Re: Syntax rules for a text value inside the literal for a user-defined type—doc section “8.16.2. Constructing Composite Values” - Mailing list pgsql-hackers

From Bryn Llewellyn
Subject Re: Syntax rules for a text value inside the literal for a user-defined type—doc section “8.16.2. Constructing Composite Values”
Date
Msg-id 0633582A-1EA3-49C6-9E09-0198CA9BA757@yugabyte.com
Whole thread Raw
In response to Re: Syntax rules for a text value inside the literal for a user-defined type—doc section “8.16.2. Constructing Composite Values”  (Tom Lane <tgl@sss.pgh.pa.us>)
Responses Re: Syntax rules for a text value inside the literal for a user-defined type—doc section “8.16.2. Constructing Composite Values”  ("David G. Johnston" <david.g.johnston@gmail.com>)
List pgsql-hackers
On 02-Apr-2020, at 19:25, Tom Lane <tgl@sss.pgh.pa.us> wrote:

Bryn Llewellyn <bryn@yugabyte.com> writes:
The documentation in section “8.16.2. Constructing Composite Values” here:
https://www.postgresql.org/docs/11/rowtypes.html#ROWTYPES-IO-SYNTAX <https://www.postgresql.org/docs/11/rowtypes.html#ROWTYPES-IO-SYNTAX>

The authoritative documentation for that is at 8.16.6 "Composite Type
Input and Output Syntax", and it says quite clearly that whitespace is
not ignored (except for before and after the outer parentheses).

regards, tom lane


Thanks for the super-fast reply, Tom. Yes, I had read that part. I should have said this:

“The documentation in section “8.16.2. Constructing Composite Values” et seq shows examples…”

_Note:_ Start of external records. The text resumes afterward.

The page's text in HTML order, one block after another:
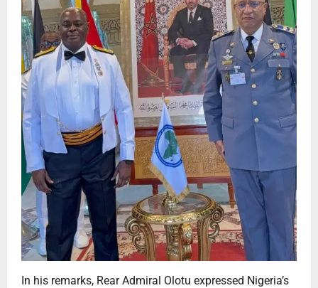
In his remarks, Rear Admiral Olotu expressed Nigeria’s
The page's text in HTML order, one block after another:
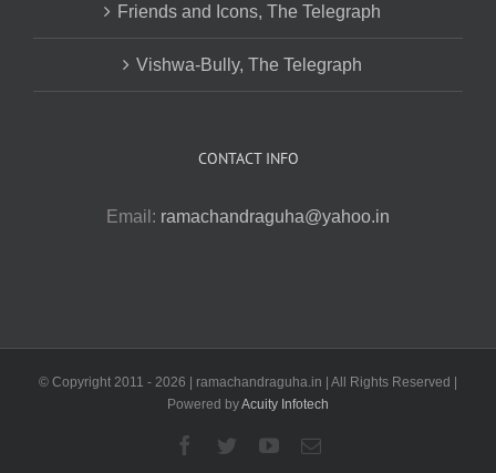
Friends and Icons, The Telegraph
Vishwa-Bully, The Telegraph
CONTACT INFO
Email: ramachandraguha@yahoo.in
© Copyright 2011 - 2026 | ramachandraguha.in | All Rights Reserved |
Powered byAcuity Infotech
Facebook
TwitterYouTubeEmail
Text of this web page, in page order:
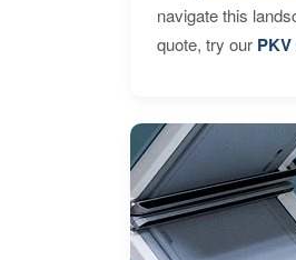
navigate this
quote, try our
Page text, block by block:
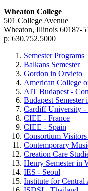
Wheaton College
501 College Avenue
Wheaton, Illinois 60187-
p: 630.752.5000
Semester Programs
Balkans Semester
Gordon in Orvieto
American College
AIT Budapest -
Budapest Semester
Cardiff University -
CIEE - France
CIEE - Spain
Consortium Visitors
Contemporary
Creation Care
Henry Semester in
IES - Seoul
Institute for Central
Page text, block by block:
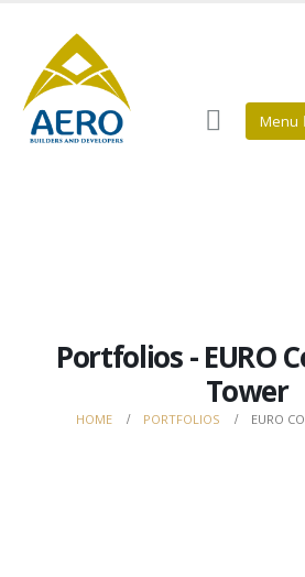
Portfolios - EURO
Tower
HOME PORTFOLIOS EURO
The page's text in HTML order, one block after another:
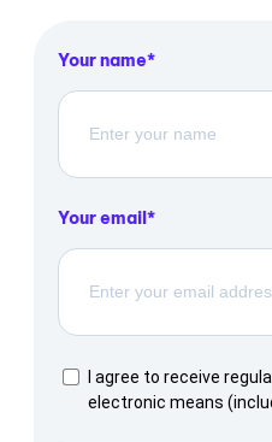
Your name
Your email
I agree to receive
electronic means
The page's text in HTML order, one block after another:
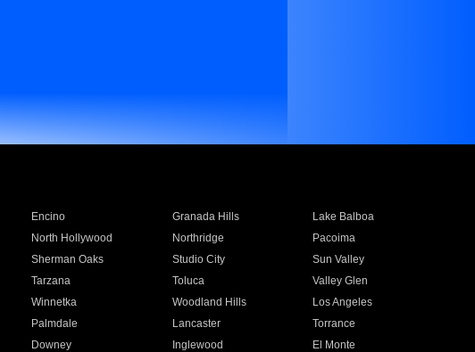
Encino Granada Hills
Lake Balboa
North Hollywood Northridge
Pacoima
Sherman Oaks Studio City
Sun Valley
Tarzana Toluca
Valley Glen
Winnetka Woodland Hills
Los Angeles
Palmdale Lancaster
Torrance
Downey Inglewood
El Monte
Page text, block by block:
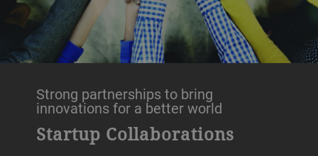
Strong partnerships to bring
innovations for a better world
Startup Collaborations
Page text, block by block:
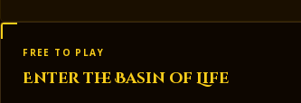
FREE TO PLAY
Enter the Basin of Life
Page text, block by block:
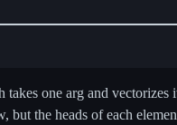
takes one arg and vectorizes
but the heads of each
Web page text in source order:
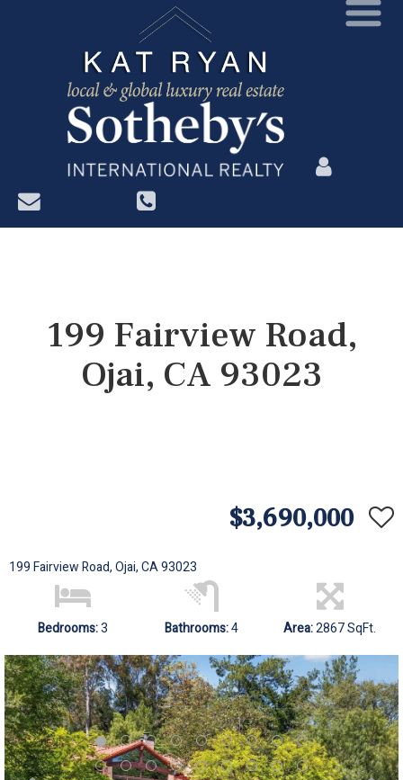
?>
199 Fairview Road,
Ojai, CA 93023
$3,690,000
199 Fairview Road, Ojai, CA 93023
Bedrooms:3 Bathrooms:4 Area:2867 SqFt.
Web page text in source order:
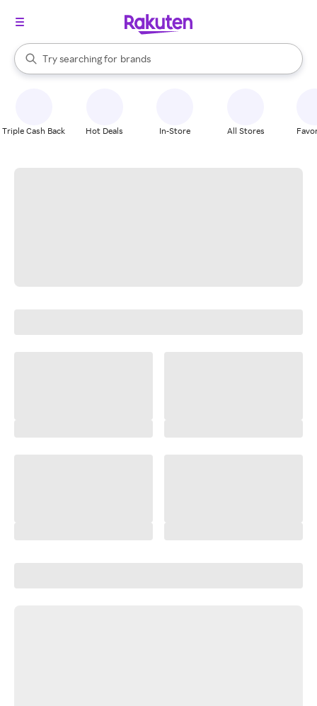
Search Rakuten
Try searching for
stores
brands
groceries
When autocomplete results are available, use the up and down
Triple Cash Back Hot Deals In-Store All Stores
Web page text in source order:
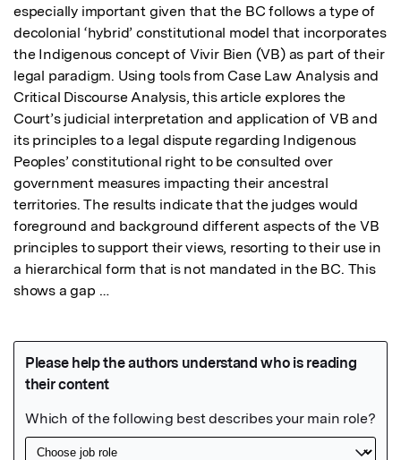
especially important given that the BC follows a type of
decolonial ‘hybrid’ constitutional model that incorporates
the Indigenous concept of Vivir Bien (VB) as part of their
legal paradigm. Using tools from Case Law Analysis and
Critical Discourse Analysis, this article explores the
Court’s judicial interpretation and application of VB and
its principles to a legal dispute regarding Indigenous
Peoples’ constitutional right to be consulted over
government measures impacting their ancestral
territories. The results indicate that the judges would
foreground and background different aspects of the VB
principles to support their views, resorting to their use in
a hierarchical form that is not mandated in the BC. This
shows a gap …
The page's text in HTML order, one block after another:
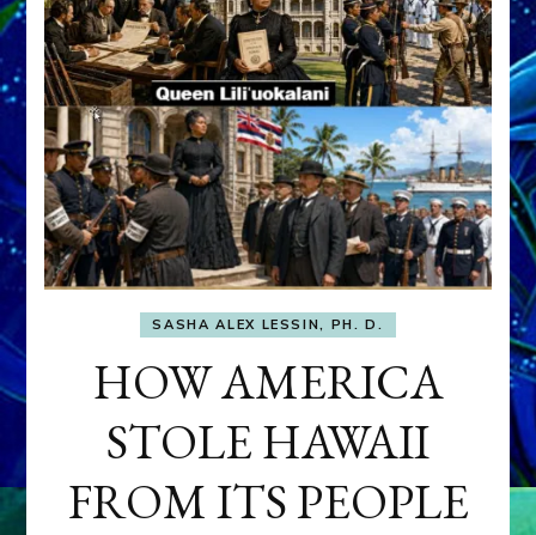
SASHA ALEX LESSIN, PH. D.
HOW AMERICA
STOLE HAWAII
FROM ITS PEOPLE
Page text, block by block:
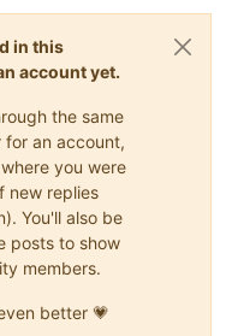
in this
account yet.
the same
for an account,
you were
new replies
You'll also be
posts to show
members.
better 💗
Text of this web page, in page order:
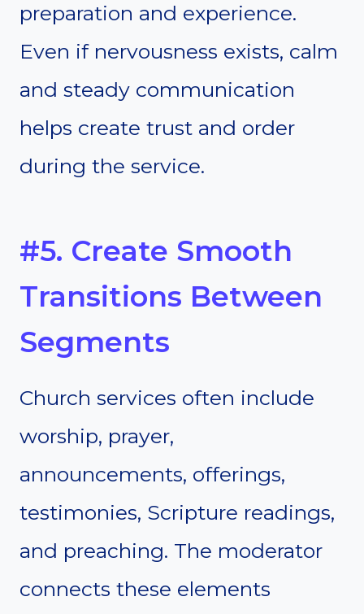
preparation and experience.
Even if nervousness exists, calm
and steady communication
helps create trust and order
during the service.
#5. Create Smooth
Transitions Between
Segments
Church services often include
worship, prayer,
announcements, offerings,
testimonies, Scripture readings,
and preaching. The moderator
connects these elements

This is the text to which you refer me:

“Whitespace outside the parentheses is ignored, but within the parentheses it is considered part of the field value, and might or might not be significant depending on the input conversion rules for the field data type. For example, in:

'(  42)'

the whitespace will be ignored if the field type is integer, but not if it is text. As shown previously, when writing a composite value you can write double quotes around any individual field value.”

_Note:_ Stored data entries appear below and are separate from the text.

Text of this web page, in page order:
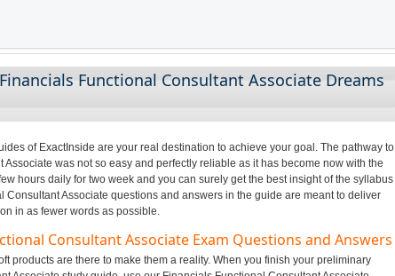
Functional Consultant Associate Dreams
of ExactInside are your real destination to achieve your goal. The pathway to
was not so easy and perfectly reliable as it has become now with the
hours daily for two week and you can surely get the best insight of the syllabus
Associate questions and answers in the guide are meant to deliver
in as fewer words as possible.
Consultant Associate Exam Questions and Answers
products are there to make them a reality. When you finish your preliminary
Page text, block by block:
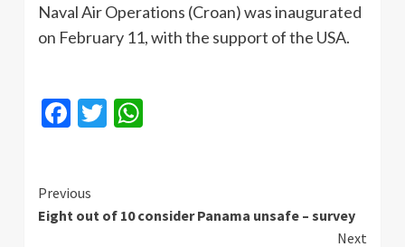
Naval Air Operations (Croan) was inaugurated
on February 11, with the support of the USA.
Facebook
Twitter
Continue
Reading
Previous
Eight out of 10 consider Panama unsafe – survey
Next
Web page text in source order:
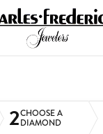
2CHOOSE A
DIAMOND
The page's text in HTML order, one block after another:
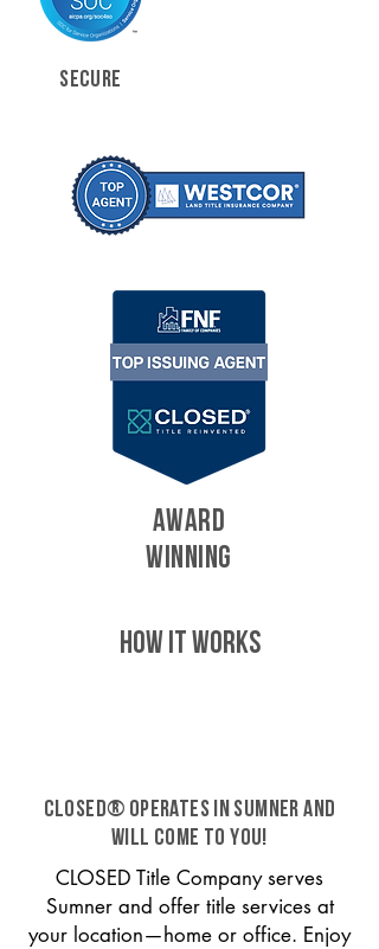
SECURE
AWARD
WINNING
HOW IT WORKS
CLOSED® operates in Sumner and
will come to you!
CLOSED Title Company serves
Sumner and offer title services at
your location—home or office. Enjoy
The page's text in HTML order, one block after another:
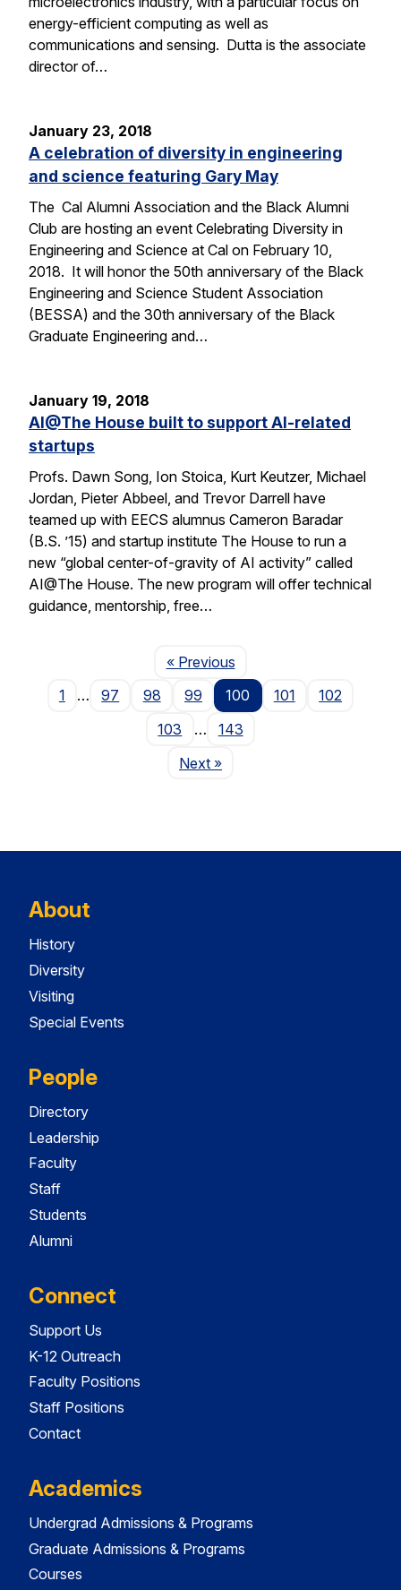
energy-efficient computing as well as
communications and sensing. Dutta is the associate
director of…
January 23, 2018
A celebration of diversity in engineering
and science featuring Gary May
The Cal Alumni Association and the Black Alumni
Club are hosting an event Celebrating Diversity in
Engineering and Science at Cal on February 10,
2018. It will honor the 50th anniversary of the Black
Engineering and Science Student Association
(BESSA) and the 30th anniversary of the Black
Graduate Engineering and…
January 19, 2018
AI@The House built to support AI-related
startups
Profs. Dawn Song, Ion Stoica, Kurt Keutzer, Michael
Jordan, Pieter Abbeel, and Trevor Darrell have
teamed up with EECS alumnus Cameron Baradar
(B.S. ’15) and startup institute The House to run a
new “global center-of-gravity of AI activity” called
AI@The House. The new program will offer technical
guidance, mentorship, free…
« PreviousPage
1
… 97 98 99 100 101
102
103
…
143
NextPage
»
About
History
Diversity
Visiting
Special Events
People
Directory
Leadership
Faculty
Staff
Students
Alumni
Connect
Support Us
K-12 Outreach
Faculty Positions
Staff Positions
Contact
Academics
Undergrad Admissions & Programs
Graduate Admissions & Programs
Courses
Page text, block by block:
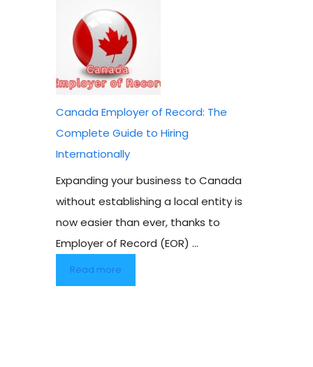
Canada Employer of Record: The
Complete Guide to Hiring
Internationally
Expanding your business to Canada
without establishing a local entity is
now easier than ever, thanks to
Employer of Record (EOR) ...
Read more
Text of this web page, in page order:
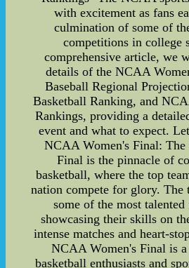
with excitement as fans
culmination of some of
competitions in college
comprehensive article, we
details of the NCAA
Baseball Regional
Basketball Ranking, and
Rankings, providing a
event and what to expect.
NCAA Women's Final:
Final is the pinnacle of
basketball, where the top
nation compete for glory. The
some of the most talented
showcasing their skills on
intense matches and heart-
NCAA Women's Final is
basketball enthusiasts and
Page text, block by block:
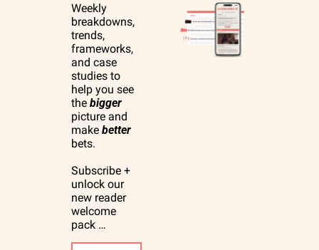
Weekly
breakdowns,
trends,
frameworks,
and case
studies to
help you see
the bigger
picture and
make better
bets.
Subscribe +
unlock our
new reader
welcome
pack …

Notice the wording “double quotes around any individual field value.” The word “around” was the source of my confusion. For the docs to communicate what, it seems, they ought to, then the word should be “within”. This demonstrates my point:

create type rt as (a text, b text);
with v as (select '(a "b c" d,     e "f,g" h)'::rt as r)
select
  '>'||(r).a||'<' as a,
  '>'||(r).b||'<' as b
from v;


It shows this:

     a     |     b      
-----------+------------
 >a b c d< | >     e f,g h<

So these are the resulting parsed-out text values:

a b c d

and

     e f,g h

This demonstrates that, in my input, the double quotes are *within* each of the two text values—and definitely *do not surround* them.

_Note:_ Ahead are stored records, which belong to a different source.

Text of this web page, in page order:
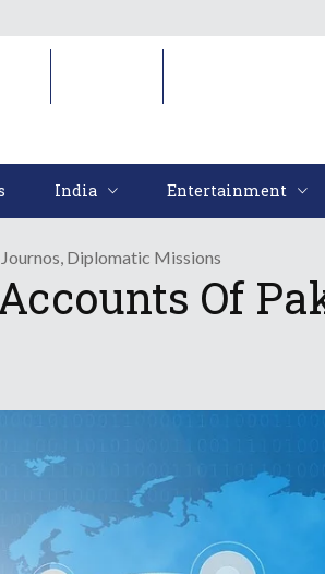
India Entertainment
Diplomatic Missions
Of
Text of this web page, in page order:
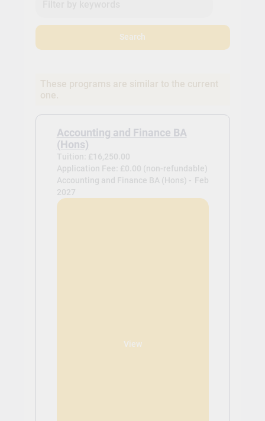
Search
These programs are similar to the current
one.
Accounting and Finance BA
(Hons)
Tuition: £16,250.00
Application Fee: £0.00 (non-refundable)
Accounting and Finance BA (Hons) - Feb
2027
View
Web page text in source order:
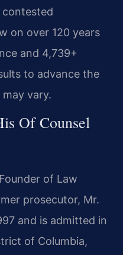
on over 120 years
and 4,739+
to advance the
may vary.
Of Counsel
of Law
prosecutor, Mr.
and is admitted in
of Columbia,
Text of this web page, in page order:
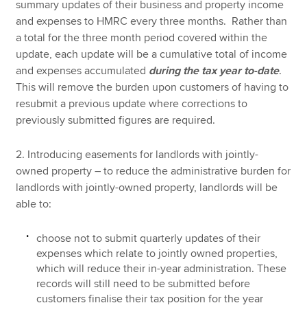
summary updates of their business and property income
and expenses to HMRC every three months. Rather than
a total for the three month period covered within the
update, each update will be a cumulative total of income
and expenses accumulated during the tax year to-date.
This will remove the burden upon customers of having to
resubmit a previous update where corrections to
previously submitted figures are required.
2. Introducing easements for landlords with jointly-
owned property – to reduce the administrative burden for
landlords with jointly-owned property, landlords will be
able to:
choose not to submit quarterly updates of their
expenses which relate to jointly owned properties,
which will reduce their in-year administration. These
records will still need to be submitted before
customers finalise their tax position for the year
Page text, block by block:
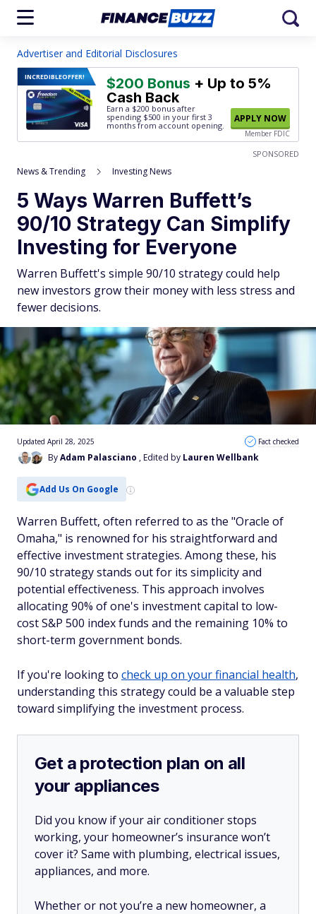
Advertiser and Editorial Disclosures
INCREDIBLEOFFER! $200 Bonus + Up to 5%
Cash Back
Earn a $200 bonus after
spending $500 in your first 3
months from account opening.
APPLY NOW
Member FDIC
SPONSORED
News & Trending Investing News
5 Ways Warren Buffett’s
90/10 Strategy Can Simplify
Investing for Everyone
Warren Buffett's simple 90/10 strategy could help
new investors grow their money with less stress and
fewer decisions.
ByAdam Palasciano , Edited by Lauren Wellbank
Updated April 28, 2025 Fact checked
Add Us On Google
Warren Buffett, often referred to as the "Oracle of
Omaha," is renowned for his straightforward and
effective investment strategies. Among these, his
90/10 strategy stands out for its simplicity and
potential effectiveness. This approach involves
allocating 90% of one's investment capital to low-
cost S&P 500 index funds and the remaining 10% to
short-term government bonds.
If you're looking to check up on your financial health,
understanding this strategy could be a valuable step
toward simplifying the investment process.​
Get a protection plan on all
your appliances
Did you know if your air conditioner stops
working, your homeowner’s insurance won’t
cover it? Same with plumbing, electrical issues,
appliances, and more.
Whether or not you’re a new homeowner, a

I really would appreciate a reply to the second part of my earlier question:

“please explain the rationale for what seems to me to be a counter-intuitive syntax design choice.”

I say “counter-intuitive” because JSON had to solve the same high-level goal—to distinguish between a string value on the one hand and, for example, a number or boolean value on the other hand. They chose the rule that a string value *must* be surrounded by double quotes and that other values must *not* be so surrounded. The JSON model resonates with my intuition. It also has mechanisms to escape interior double quotes and other special characters. I am very interested to know why the PostgreSQL designers preferred their model.